:: TRY IT ::
Go to the line containing "recall tha destroys" in the records below and print it and every following line exactly, on through the line containing "7th house, in", then stop.

>>

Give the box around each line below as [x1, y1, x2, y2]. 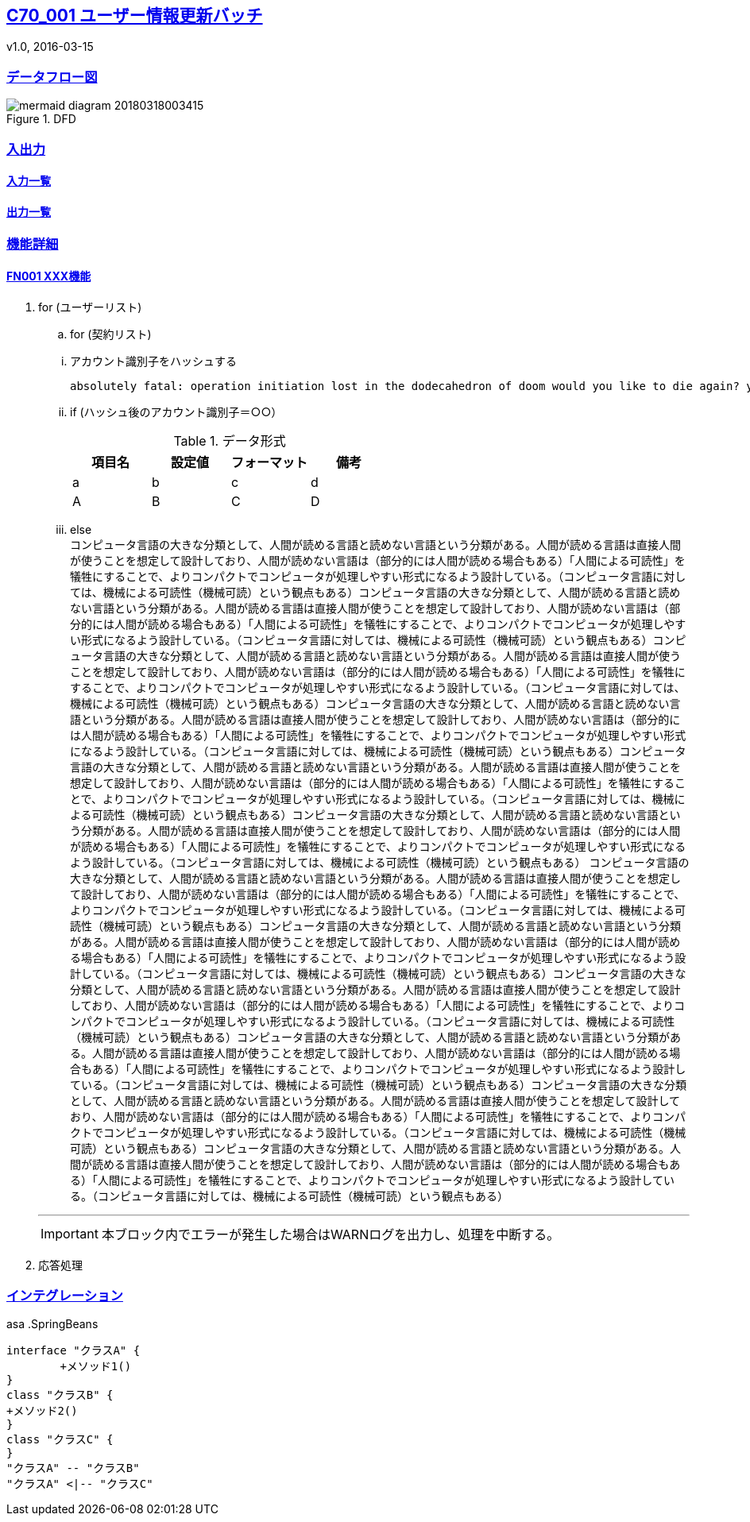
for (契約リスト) [70, 326, 152, 341]
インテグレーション [6, 1287, 123, 1304]
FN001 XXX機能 [6, 268, 91, 283]
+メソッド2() [6, 1404, 78, 1418]
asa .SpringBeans [6, 1317, 99, 1331]
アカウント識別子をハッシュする [70, 353, 237, 368]
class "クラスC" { [6, 1433, 114, 1447]
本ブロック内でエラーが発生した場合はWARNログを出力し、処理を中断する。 [101, 1226, 560, 1242]
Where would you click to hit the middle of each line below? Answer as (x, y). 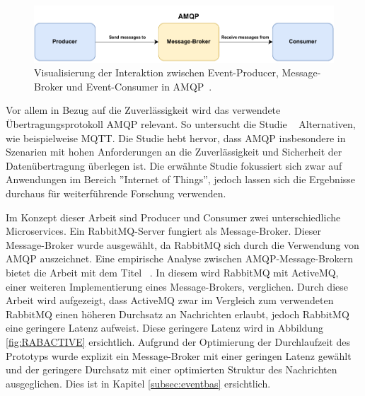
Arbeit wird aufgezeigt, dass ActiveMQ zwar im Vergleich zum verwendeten (170, 300)
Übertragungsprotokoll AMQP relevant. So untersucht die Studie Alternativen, (181, 124)
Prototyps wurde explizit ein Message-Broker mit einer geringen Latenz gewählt (179, 355)
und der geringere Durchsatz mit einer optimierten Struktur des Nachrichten (172, 369)
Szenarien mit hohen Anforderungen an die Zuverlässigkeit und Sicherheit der (174, 152)
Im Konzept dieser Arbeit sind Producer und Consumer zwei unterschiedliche (173, 217)
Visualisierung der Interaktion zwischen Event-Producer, (156, 72)
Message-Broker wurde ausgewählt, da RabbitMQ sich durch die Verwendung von (182, 244)
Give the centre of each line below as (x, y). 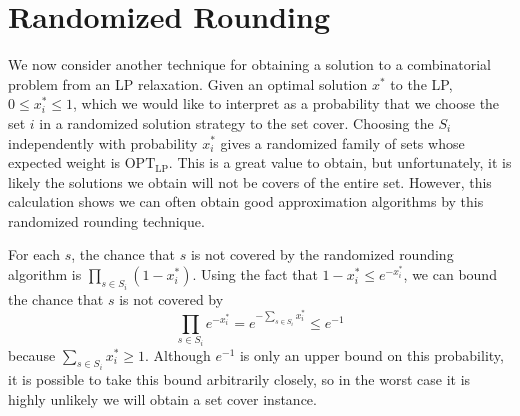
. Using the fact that (255, 274)
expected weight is (64, 162)
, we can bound (450, 274)
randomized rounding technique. (106, 220)
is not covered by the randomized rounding (322, 254)
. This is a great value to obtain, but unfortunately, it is (340, 162)
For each (34, 254)
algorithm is (45, 274)
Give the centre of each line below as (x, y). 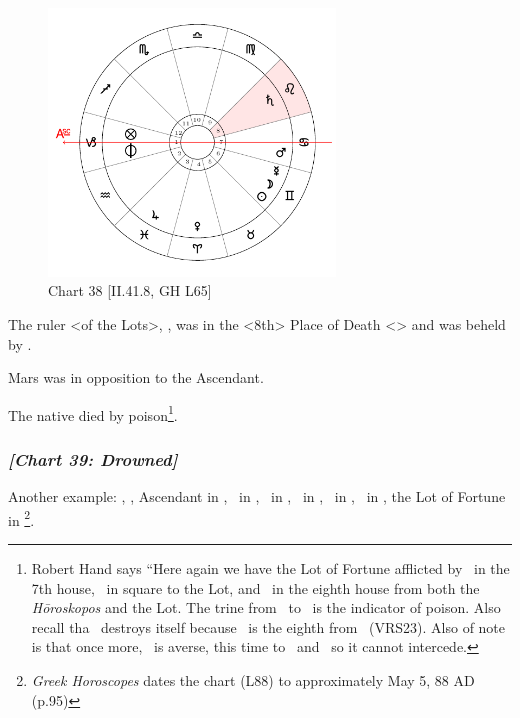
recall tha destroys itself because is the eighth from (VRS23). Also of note (268, 626)
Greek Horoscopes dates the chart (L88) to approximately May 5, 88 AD (253, 680)
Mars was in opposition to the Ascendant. (136, 377)
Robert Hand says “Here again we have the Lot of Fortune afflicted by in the (270, 568)
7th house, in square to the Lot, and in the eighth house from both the (255, 587)
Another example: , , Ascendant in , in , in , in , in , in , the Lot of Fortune (257, 496)
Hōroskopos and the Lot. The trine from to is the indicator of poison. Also (266, 607)
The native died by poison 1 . (93, 413)
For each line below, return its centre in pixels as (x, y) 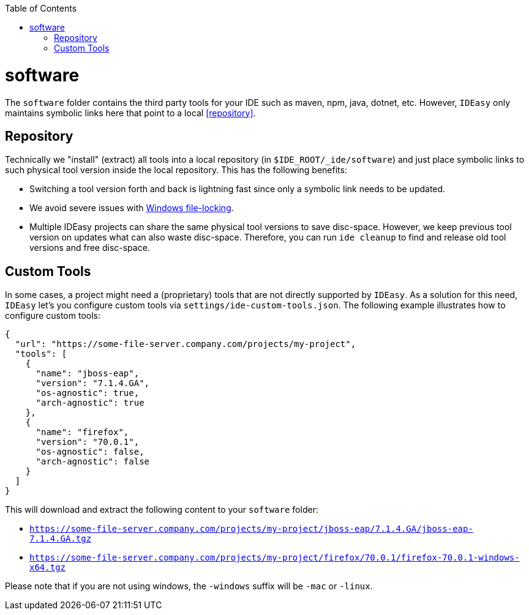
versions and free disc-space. (90, 248)
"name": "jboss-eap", (88, 374)
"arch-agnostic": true (90, 403)
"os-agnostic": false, (90, 452)
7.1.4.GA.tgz (61, 539)
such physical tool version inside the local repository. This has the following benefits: (176, 170)
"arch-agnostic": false (93, 462)
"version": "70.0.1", (88, 442)
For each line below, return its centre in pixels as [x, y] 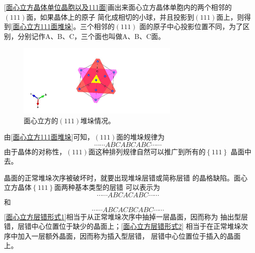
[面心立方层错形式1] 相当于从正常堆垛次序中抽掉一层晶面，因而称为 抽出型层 [126, 216]
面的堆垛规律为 [141, 137]
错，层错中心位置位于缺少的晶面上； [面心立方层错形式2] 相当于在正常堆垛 [123, 226]
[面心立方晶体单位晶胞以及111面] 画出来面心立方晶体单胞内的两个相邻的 [118, 7]
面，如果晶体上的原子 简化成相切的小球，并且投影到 [110, 17]
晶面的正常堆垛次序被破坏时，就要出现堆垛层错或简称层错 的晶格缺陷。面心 [126, 177]
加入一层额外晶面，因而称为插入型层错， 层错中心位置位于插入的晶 [126, 235]
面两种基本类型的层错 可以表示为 [107, 187]
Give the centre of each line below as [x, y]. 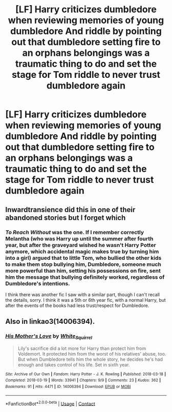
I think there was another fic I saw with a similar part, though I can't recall [83, 294]
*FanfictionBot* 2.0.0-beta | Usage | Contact [50, 403]
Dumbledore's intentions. [38, 283]
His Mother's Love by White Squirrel [49, 337]
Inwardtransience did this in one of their [70, 209]
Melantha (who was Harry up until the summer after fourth [79, 238]
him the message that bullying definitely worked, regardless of [85, 277]
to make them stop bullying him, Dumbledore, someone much [83, 264]
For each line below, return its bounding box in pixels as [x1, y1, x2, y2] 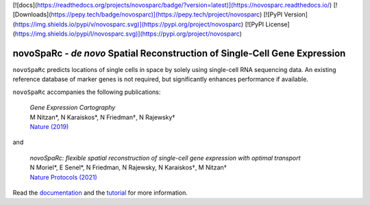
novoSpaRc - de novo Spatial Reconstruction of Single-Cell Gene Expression [12, 47, 346, 59]
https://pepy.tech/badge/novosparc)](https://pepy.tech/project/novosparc [51, 10, 260, 19]
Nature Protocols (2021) [29, 173, 97, 181]
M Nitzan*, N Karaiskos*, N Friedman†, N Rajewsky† [29, 113, 175, 121]
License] [264, 20, 291, 28]
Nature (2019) [29, 123, 69, 131]
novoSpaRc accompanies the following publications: [12, 88, 161, 96]
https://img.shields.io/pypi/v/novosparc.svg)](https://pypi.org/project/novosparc [14, 20, 242, 28]
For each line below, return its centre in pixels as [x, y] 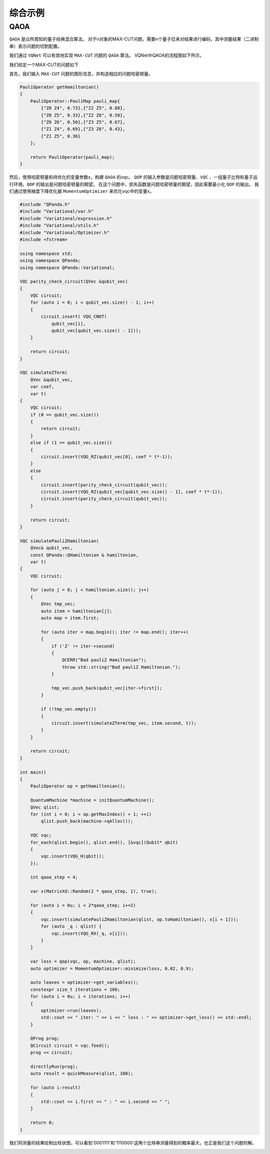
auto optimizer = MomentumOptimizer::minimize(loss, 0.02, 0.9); [112, 968]
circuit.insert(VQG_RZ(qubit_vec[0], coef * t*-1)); [107, 457]
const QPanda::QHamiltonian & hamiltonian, [84, 555]
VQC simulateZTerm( [43, 373]
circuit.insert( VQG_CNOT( [74, 317]
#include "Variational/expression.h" [66, 218]
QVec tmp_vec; [58, 604]
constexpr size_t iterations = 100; [75, 989]
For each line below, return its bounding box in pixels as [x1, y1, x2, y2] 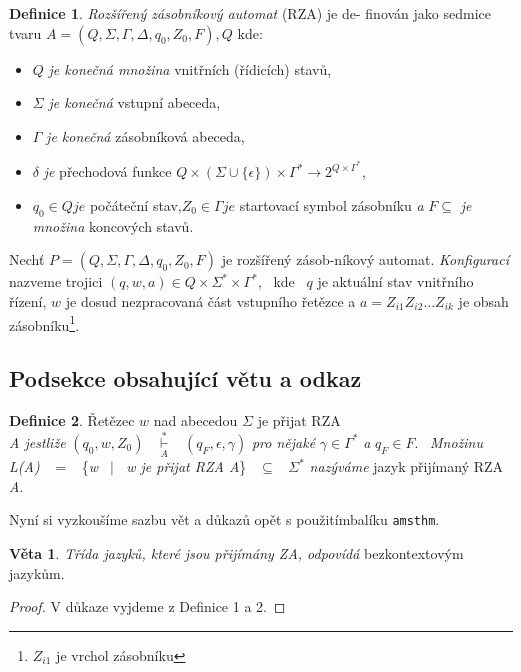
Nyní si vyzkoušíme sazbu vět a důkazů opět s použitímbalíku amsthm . [9, 509, 440, 530]
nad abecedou [153, 410, 238, 431]
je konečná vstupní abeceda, [48, 92, 221, 113]
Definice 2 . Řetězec [9, 410, 135, 431]
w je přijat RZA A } [126, 456, 247, 477]
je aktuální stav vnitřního [317, 271, 474, 292]
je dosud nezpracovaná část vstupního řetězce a [65, 291, 356, 312]
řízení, [9, 291, 47, 312]
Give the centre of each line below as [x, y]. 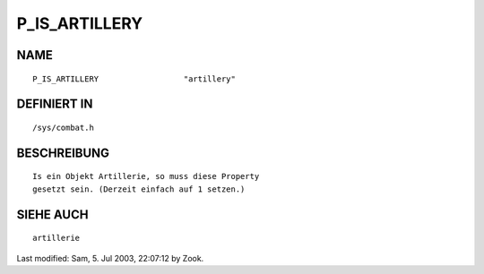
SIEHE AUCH [52, 214]
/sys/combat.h [63, 127]
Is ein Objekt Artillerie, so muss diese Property [146, 176]
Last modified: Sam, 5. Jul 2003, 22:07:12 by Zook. [110, 258]
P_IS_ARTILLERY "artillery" [134, 79]
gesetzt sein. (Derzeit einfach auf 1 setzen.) [139, 189]
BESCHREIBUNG [63, 153]
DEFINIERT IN [55, 104]
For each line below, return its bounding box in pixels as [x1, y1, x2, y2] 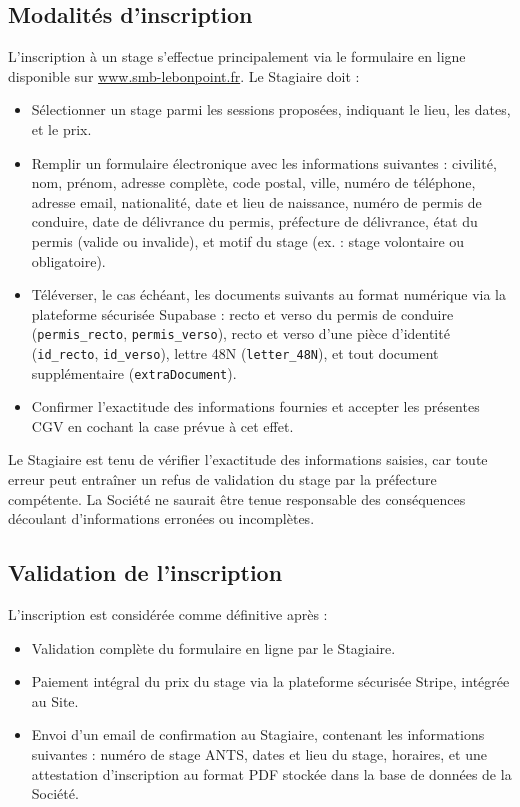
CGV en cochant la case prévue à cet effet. [31, 415, 294, 436]
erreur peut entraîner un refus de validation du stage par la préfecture [8, 469, 437, 490]
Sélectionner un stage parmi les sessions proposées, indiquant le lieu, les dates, [31, 99, 511, 120]
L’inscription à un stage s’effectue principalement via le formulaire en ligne [8, 46, 466, 67]
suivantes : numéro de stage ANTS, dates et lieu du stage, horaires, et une [31, 744, 487, 765]
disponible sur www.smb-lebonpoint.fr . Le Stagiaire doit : [8, 65, 360, 86]
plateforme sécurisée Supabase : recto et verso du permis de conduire [31, 303, 454, 324]
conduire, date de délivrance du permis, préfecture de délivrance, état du [31, 211, 478, 232]

<<

:: YOUR SOLUTION ::
recall tha destroys itself because is the eighth from (VRS23). Also of note (268, 626)
Greek Horoscopes dates the chart (L88) to approximately May 5, 88 AD (253, 680)
Mars was in opposition to the Ascendant. (136, 377)
Robert Hand says “Here again we have the Lot of Fortune afflicted by in the (270, 568)
7th house, in square to the Lot, and in the eighth house from both the (255, 587)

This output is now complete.